Stuart Lancaster is a no-nonsense Yorkshireman, hard to dislike even if he does show striking similarities to a robot. Full of facts and emotionless summaries, I’m not sure I’ve seen him blink yet. While Lawrence Dallaglio suggested England should “target” Johnny Sexton, (hardly a stroke of analytical genius there), they wouldn’t be England if there weren’t testy characters like Mike Brown, Dylan Hartley and Owen Farrell to rattle. And as Ireland proved with Mike Phillips they’re well able to do a bit of targeting themselves.
The withdrawal of tighthead Dan Cole is also a timely boost. In a vital position where England would have hoped to have an edge, parity in the scrum will surely now be a bonus. Over to you, Mr Joubert.

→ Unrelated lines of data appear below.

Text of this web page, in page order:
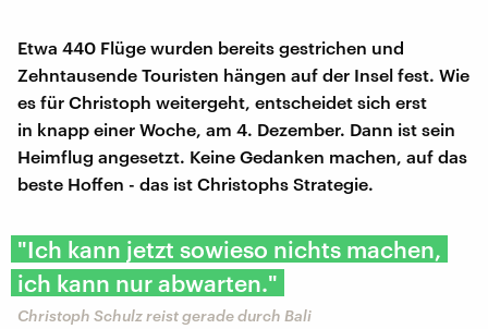
Etwa 440 Flüge wurden bereits gestrichen und
Zehntausende Touristen hängen auf der Insel fest. Wie
es für Christoph weitergeht, entscheidet sich erst
in knapp einer Woche, am 4. Dezember. Dann ist sein
Heimflug angesetzt. Keine Gedanken machen, auf das
beste Hoffen - das ist Christophs Strategie.
"Ich kann jetzt sowieso nichts machen,
ich kann nur abwarten."
Christoph Schulz reist gerade durch Bali
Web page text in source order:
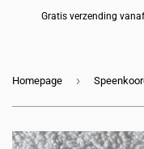
Gratis verzending
Homepage ›
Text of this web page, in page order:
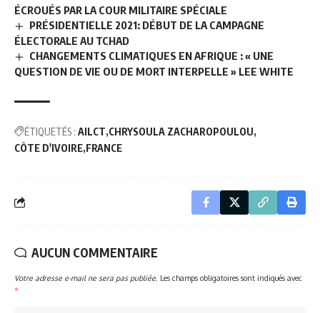
ÉCROUÉS PAR LA COUR MILITAIRE SPÉCIALE
PRÉSIDENTIELLE 2021: DÉBUT DE LA CAMPAGNE
ÉLECTORALE AU TCHAD
CHANGEMENTS CLIMATIQUES EN AFRIQUE : « UNE
QUESTION DE VIE OU DE MORT INTERPELLE » LEE WHITE
ÉTIQUETÉS : AILCT CHRYSOULA ZACHAROPOULOU
CÔTE D'IVOIRE FRANCE
AUCUN COMMENTAIRE
Votre adresse e-mail ne sera pas publiée. Les champs obligatoires sont indiqués avec
*
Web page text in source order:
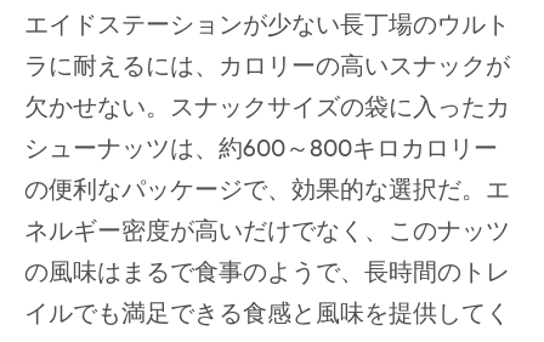
エイドステーションが少ない長丁場のウルト
ラに耐えるには、カロリーの高いスナックが
欠かせない。スナックサイズの袋に入ったカ
シューナッツは、約600～800キロカロリー
の便利なパッケージで、効果的な選択だ。エ
ネルギー密度が高いだけでなく、このナッツ
の風味はまるで食事のようで、長時間のトレ
イルでも満足できる食感と風味を提供してく
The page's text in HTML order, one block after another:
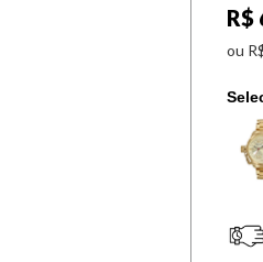
R$
ou
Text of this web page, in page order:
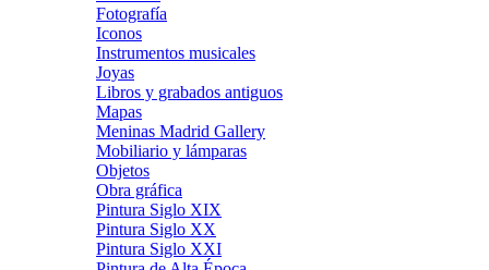
Fotografía
Iconos
Instrumentos musicales
Joyas
Libros y grabados antiguos
Mapas
Meninas Madrid Gallery
Mobiliario y lámparas
Objetos
Obra gráfica
Pintura Siglo XIX
Pintura Siglo XX
Pintura Siglo XXI
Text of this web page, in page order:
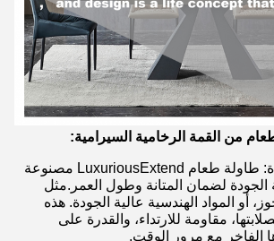
من القمة الرخامية السيرامية:
المواد عالية الجودة: طاولة طعام LuxuriousExtend مصنوعة
الجودة لضمان المتانة وطول العمر.مثل
أو المواد الهندسية عالية الجودة. هذه
مقاومة للارتداء، والقدرة على
الفاخر مع مرور الوقت.
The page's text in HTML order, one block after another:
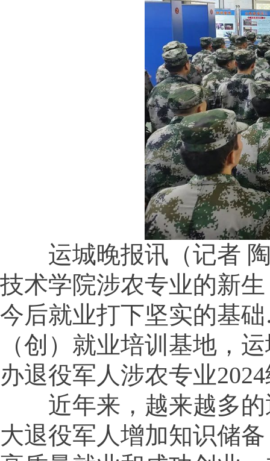
运城晚报讯（记者 陶
技术学院涉农专业的新
今后就业打下坚实的基
（创）就业培训基地，
办退役军人涉农专业
近年来，越来越多的
大退役军人增加知识储
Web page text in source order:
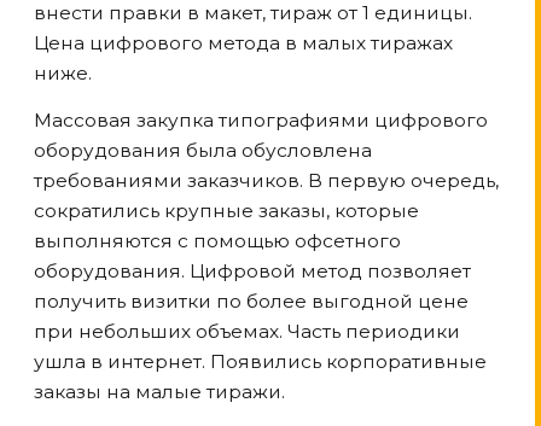
внести правки в макет, тираж от 1 единицы.
Цена цифрового метода в малых тиражах
ниже.
Массовая закупка типографиями цифрового
оборудования была обусловлена
требованиями заказчиков. В первую очередь,
сократились крупные заказы, которые
выполняются с помощью офсетного
оборудования. Цифровой метод позволяет
получить визитки по более выгодной цене
при небольших объемах. Часть периодики
ушла в интернет. Появились корпоративные
заказы на малые тиражи.
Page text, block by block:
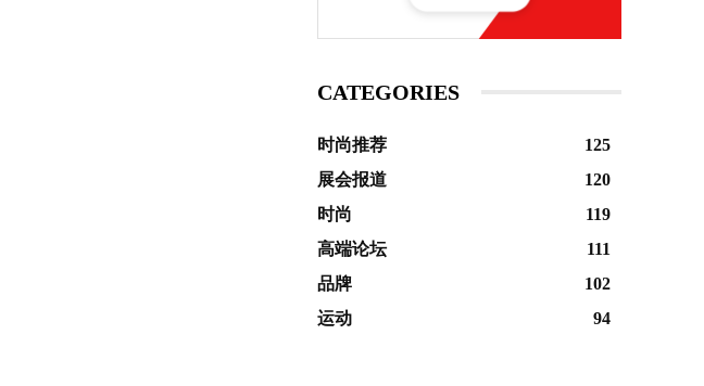
CATEGORIES
时尚推荐
125
展会报道
120
时尚
119
高端论坛
111
品牌
102
运动
94
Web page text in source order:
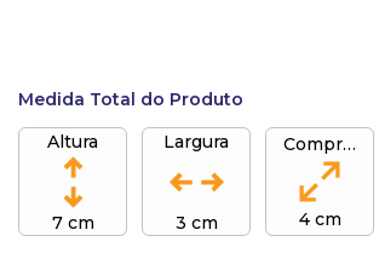
Medida Total do Produto
Altura
7 cm
Largura
3 cm
Comprimento
4 cm
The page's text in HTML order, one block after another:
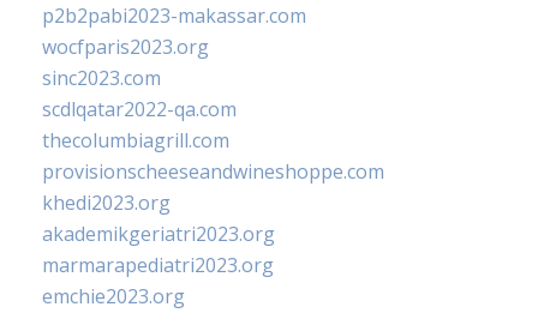
p2b2pabi2023-makassar.com
wocfparis2023.org
sinc2023.com
scdlqatar2022-qa.com
thecolumbiagrill.com
provisionscheeseandwineshoppe.com
khedi2023.org
akademikgeriatri2023.org
marmarapediatri2023.org
emchie2023.org
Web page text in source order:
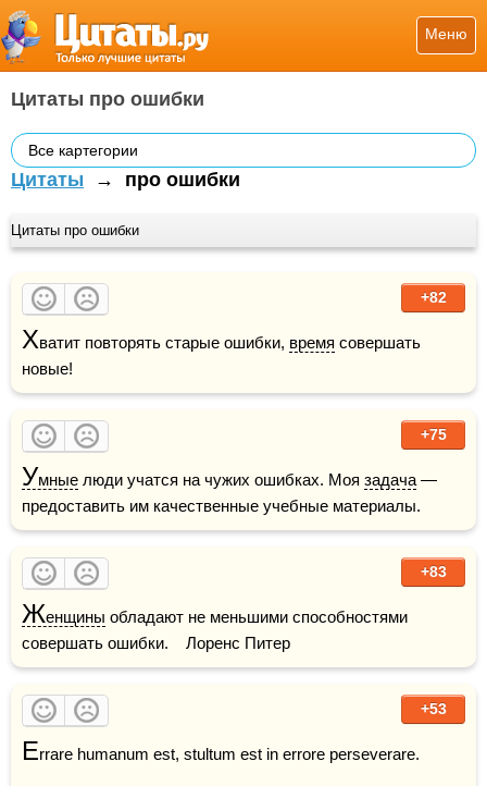
Меню
Цитаты про ошибки
Все картегории
Цитаты → про ошибки
Цитаты про ошибки
+82
Хватит повторять старые ошибки, время совершать
новые!
+75
Умные люди учатся на чужих ошибках. Моя задача —
предоставить им качественные учебные материалы.
+83
Женщины обладают не меньшими способностями
совершать ошибки.    Лоренс Питер
+53
Errare humanum est, stultum est in errore perseverare.
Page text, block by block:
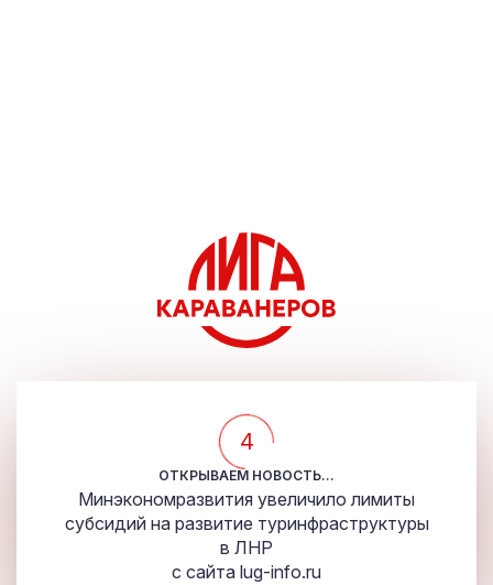
4
ОТКРЫВАЕМ НОВОСТЬ...
Минэкономразвития увеличило лимиты
субсидий на развитие туринфраструктуры
в ЛНР
с сайта lug-info.ru
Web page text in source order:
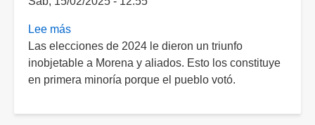
PRIAN
en
2024":
exhibe
Lee más
Primera
minoría
Las elecciones de 2024 le dieron un triunfo
inobjetable a Morena y aliados. Esto los constituye
en primera minoría porque el pueblo votó.
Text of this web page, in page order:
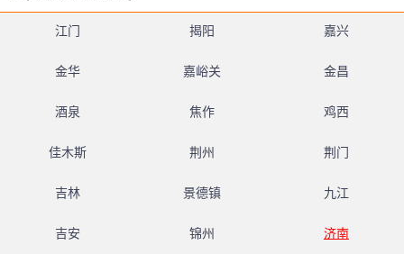
江门 揭阳 嘉兴
金华 嘉峪关 金昌
酒泉 焦作 鸡西
佳木斯 荆州 荆门
吉林 景德镇 九江
吉安 锦州 济南
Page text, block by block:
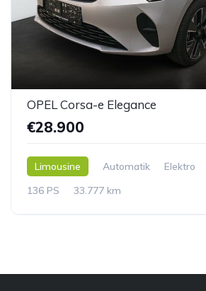
OPEL Corsa-e Elegance
€28.900
Limousine Automatik Elektro
136 PS
33.777 km
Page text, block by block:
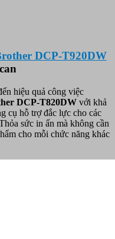
DCP-T920DW
hiệu quả công việc
DCP-T820DW với khả
cụ hỗ trợ đắc lực cho các
sức in ấn mà không cần
cho mỗi chức năng khác
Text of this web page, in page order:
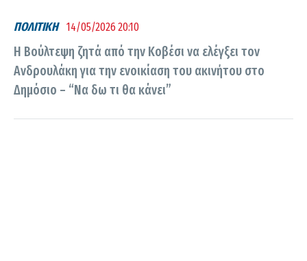
ΠΟΛΙΤΙΚΗ 14/05/2026 20:10
Η Βούλτεψη ζητά από την Κοβέσι να ελέγξει τον
Ανδρουλάκη για την ενοικίαση του ακινήτου στο
Δημόσιο – “Να δω τι θα κάνει”
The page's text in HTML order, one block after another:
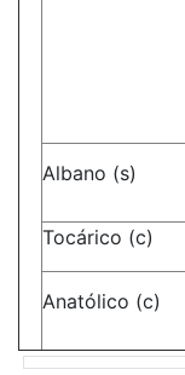
Albano (s)
Tocárico (c)
Anatólico (c)
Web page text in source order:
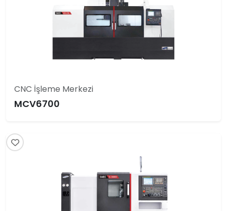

It has all the hallmarks of a humdinger; both teams desperate to win for different reasons, with the hosts under severe pressure to deliver. Former players are wading in, with Jonny Wilkinson remarking if England don’t win they can “say goodbye to the Six Nations and the World Cup”. Steady on old boy that’s a bit drastic. He’s watching too many French movies I think.
So few quibbles
In Ireland we’re so used to giving out about everything, it feels strange to have so few quibbles with Schmidt. Save for the odd selection here and there, there’s nothing much for the pub expert with which to vent his spleen.
You could even argue Schmidt is actually ruining our national pastime. Negativity. Taking lumps out of each other with sweeping generalisations and narky contrariness appears to be coming to an end under the coach.
What are we going to do? What with spring in the air and three Irish teams in Heineken Cup quarter-finals, I warn you now if Ireland win on Saturday there is the distinct danger of an outbreak of positivity. It would take a Kiwi wouldn’t it?
Ireland to win, assuming O’Driscoll starts.